25
I have this sum:
total = 0.1 + 0.2
print total #retorna 0.30000000000000004
How would I "round" the decimal places and return only the number of places summed? Example:
totalA = 0.1 + 0.2 #retornaria 0.3
totalB = 0.32 + 0.25 #retornaria 0.57
totalC = 0.358 + 0.1 #retornaria 0.458
#...
32
That’s a recurring question. This rounding "problem" occurs by the way the floating point number is stored and manipulated in the CPU itself, and does not depend on Python. The processor works with binary floating point and not decimal, so there are these small inaccuracies. The languages end up, by table, incorporating this.

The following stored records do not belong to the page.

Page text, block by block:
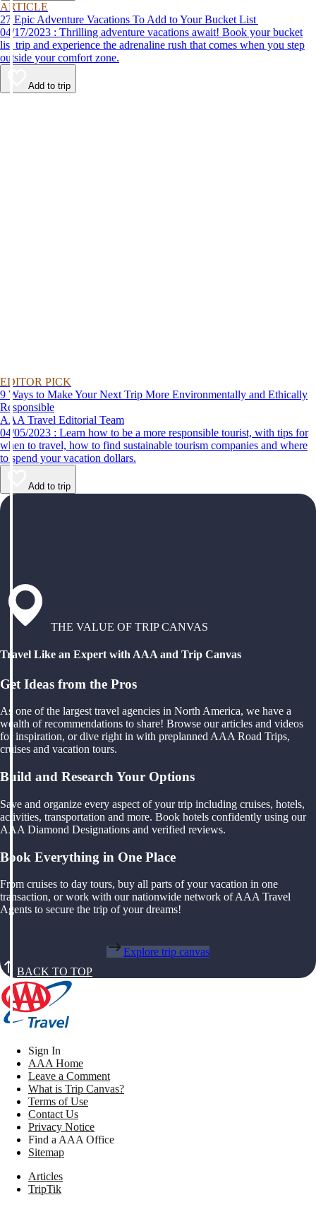
ARTICLE
27 Epic Adventure Vacations To Add to Your Bucket List
04/17/2023 : Thrilling adventure vacations await! Book your bucket
list trip and experience the adrenaline rush that comes when you step
outside your comfort zone.
Add to trip
EDITOR PICK
9 Ways to Make Your Next Trip More Environmentally and Ethically
Responsible
AAA Travel Editorial Team
04/05/2023 : Learn how to be a more responsible tourist, with tips for
when to travel, how to find sustainable tourism companies and where
to spend your vacation dollars.
Add to trip
THE VALUE OF TRIP CANVAS
Travel Like an Expert with AAA and Trip Canvas
Get Ideas from the Pros
As one of the largest travel agencies in North America, we have a
wealth of recommendations to share! Browse our articles and videos
for inspiration, or dive right in with preplanned AAA Road Trips,
cruises and vacation tours.
Build and Research Your Options
Save and organize every aspect of your trip including cruises, hotels,
activities, transportation and more. Book hotels confidently using our
AAA Diamond Designations and verified reviews.
Book Everything in One Place
From cruises to day tours, buy all parts of your vacation in one
transaction, or work with our nationwide network of AAA Travel
Agents to secure the trip of your dreams!
Explore trip canvas
BACK TO TOP
Sign In
AAA Home
Leave a Comment
What is Trip Canvas?
Terms of Use
Contact Us
Privacy Notice
Find a AAA Office
Sitemap
Articles
TripTik
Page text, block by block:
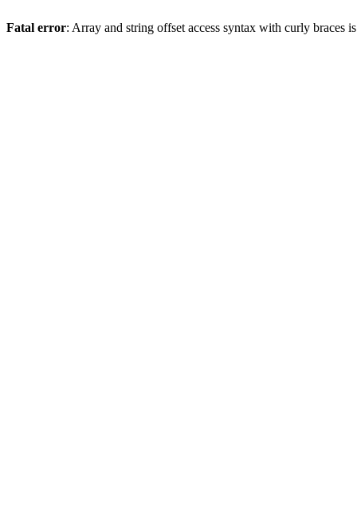
Fatal error: Array and string offset access syntax with curly braces
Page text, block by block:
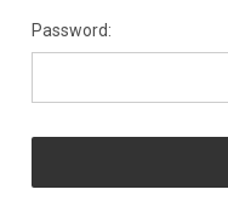
Password:
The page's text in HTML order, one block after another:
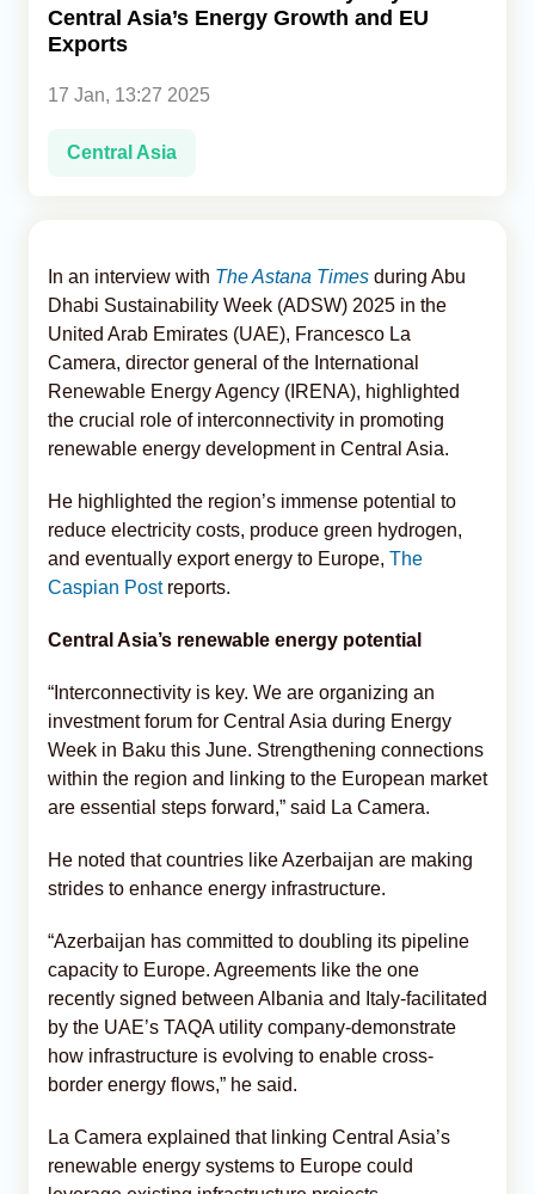
Analytics
Caucasus & Caspian Intelligence
Central Asia’s Energy Growth and EU
Exports
17 Jan, 13:27 2025
Central Asia
In an interview with The Astana Times during Abu
Dhabi Sustainability Week (ADSW) 2025 in the
United Arab Emirates (UAE), Francesco La
Camera, director general of the International
Renewable Energy Agency (IRENA), highlighted
the crucial role of interconnectivity in promoting
renewable energy development in Central Asia.
He highlighted the region’s immense potential to
reduce electricity costs, produce green hydrogen,
and eventually export energy to Europe, The
Caspian Post reports.
Central Asia’s renewable energy potential
“Interconnectivity is key. We are organizing an
investment forum for Central Asia during Energy
Week in Baku this June. Strengthening connections
within the region and linking to the European market
are essential steps forward,” said La Camera.
He noted that countries like Azerbaijan are making
strides to enhance energy infrastructure.
“Azerbaijan has committed to doubling its pipeline
capacity to Europe. Agreements like the one
recently signed between Albania and Italy-facilitated
by the UAE’s TAQA utility company-demonstrate
how infrastructure is evolving to enable cross-
border energy flows,” he said.
La Camera explained that linking Central Asia’s
renewable energy systems to Europe could
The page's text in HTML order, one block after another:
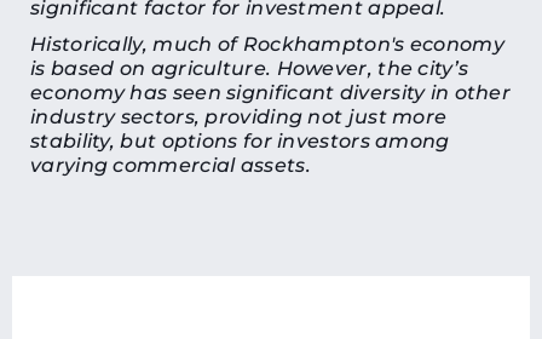
significant factor for investment appeal.
Historically, much of Rockhampton's economy
is based on agriculture. However, the city’s
economy has seen significant diversity in other
industry sectors, providing not just more
stability, but options for investors among
varying commercial assets.
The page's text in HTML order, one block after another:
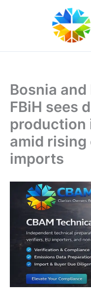
Bosnia
FBiH sees
production
amid
imports
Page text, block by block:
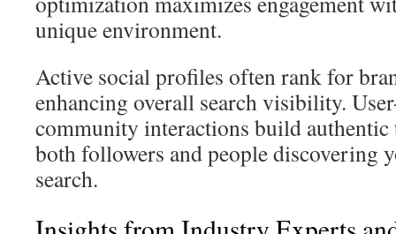
unique environment.
Active social profiles often rank for
enhancing overall search visibility.
community interactions build
both followers and people discovering
search.
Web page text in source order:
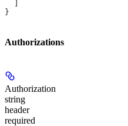
}
Authorizations
Authorization
string
header
required
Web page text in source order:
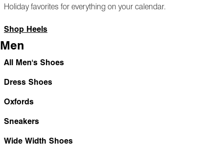
Holiday favorites for everything on your calendar.
Shop Heels
Men
All Men's Shoes
Dress Shoes
Oxfords
Sneakers
Wide Width Shoes
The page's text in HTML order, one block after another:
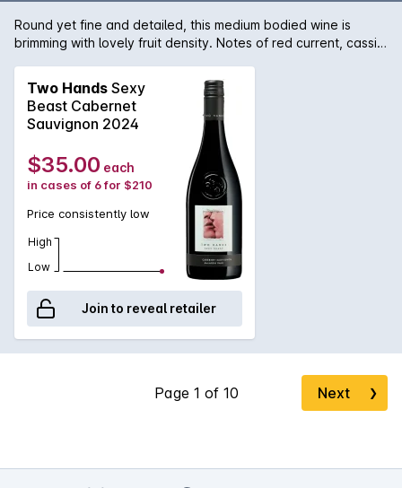
Round yet fine and detailed, this medium bodied wine is
brimming with lovely fruit density. Notes of red current, cassis,
secondary notes of bay leaf, graphite, wet clay and
chocolate. Starting early, tannins are savoury in nature and
run long through the palate complimented by lovely accents
of ash and coal dust. Dense and chewy through to the finish,
Two Hands Sexy
Beast Cabernet
Sauvignon 2024
$35.00 each
in cases of 6 for $210
Price consistently low
High
Low
Join to reveal retailer
Next ❯
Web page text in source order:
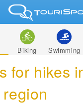
Biking Swimming
for hikes
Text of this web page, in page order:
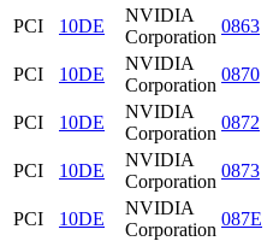
PCI
10DE
NVIDIA
Corporation
0863
PCI
10DE
NVIDIA
Corporation
0870
PCI
10DE
NVIDIA
Corporation
0872
PCI
10DE
NVIDIA
Corporation
0873
PCI
10DE
NVIDIA
Corporation
087E
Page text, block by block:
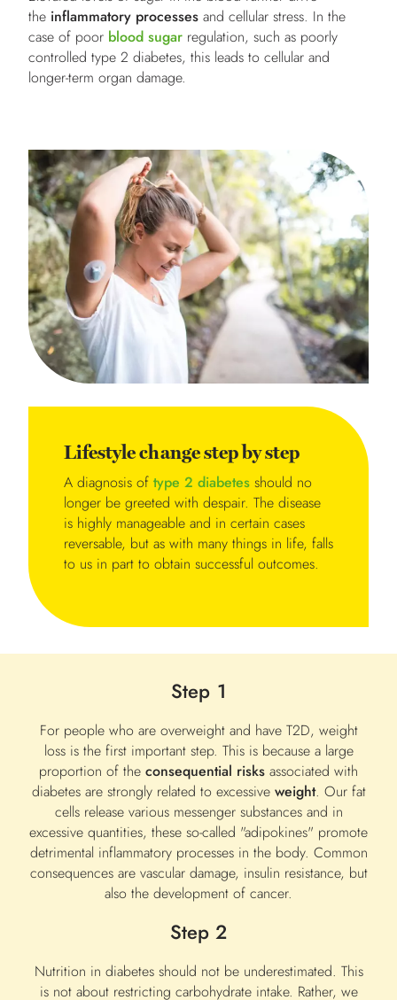
the inflammatory processes and cellular stress. In the
case of poor blood sugar regulation, such as poorly
controlled type 2 diabetes, this leads to cellular and
longer-term organ damage.
Lifestyle change step by step
A diagnosis of type 2 diabetes should no
longer be greeted with despair. The disease
is highly manageable and in certain cases
reversable, but as with many things in life, falls
to us in part to obtain successful outcomes.
Step 1
For people who are overweight and have T2D, weight
loss is the first important step. This is because a large
proportion of the consequential risks associated with
diabetes are strongly related to excessive weight. Our fat
cells release various messenger substances and in
excessive quantities, these so-called "adipokines" promote
detrimental inflammatory processes in the body. Common
consequences are vascular damage, insulin resistance, but
also the development of cancer.
Step 2
Nutrition in diabetes should not be underestimated. This
is not about restricting carbohydrate intake. Rather, we
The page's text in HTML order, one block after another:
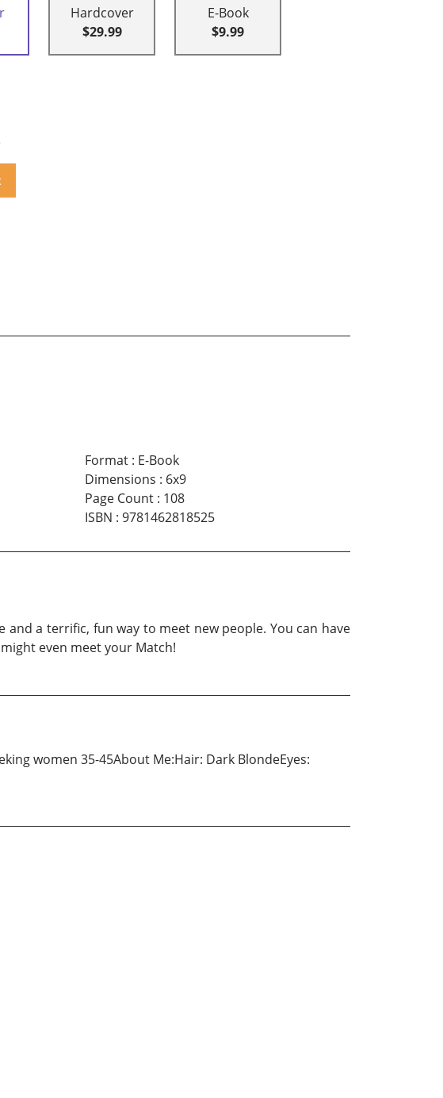
Hardcover
$29.99
E-Book
$9.99
Format: E-Book
Dimensions : 6x9
Page Count: 108
ISBN : 9781462818525
a terrific, fun way to meet new people. You can have
even meet your Match!
women 35-45About Me:Hair: Dark BlondeEyes:
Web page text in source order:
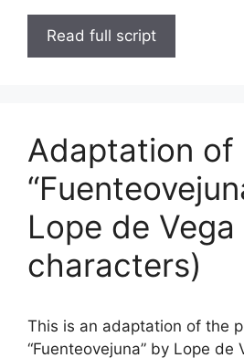
Read full script
Adaptation of
Lope de Vega
characters)
This is an adaptation of the
“Fuenteovejuna” by Lope de

It’s very fast to work with numbers like this and they work well in many scenarios. When you want to have exact accuracy, probably because you are working with monetary values, you need to use a decimal type or something similar that guarantees the necessary precision.
What you can do in Python or any language is present the number with the desired number of decimals. Most of the time you will present the number you want. Not at all.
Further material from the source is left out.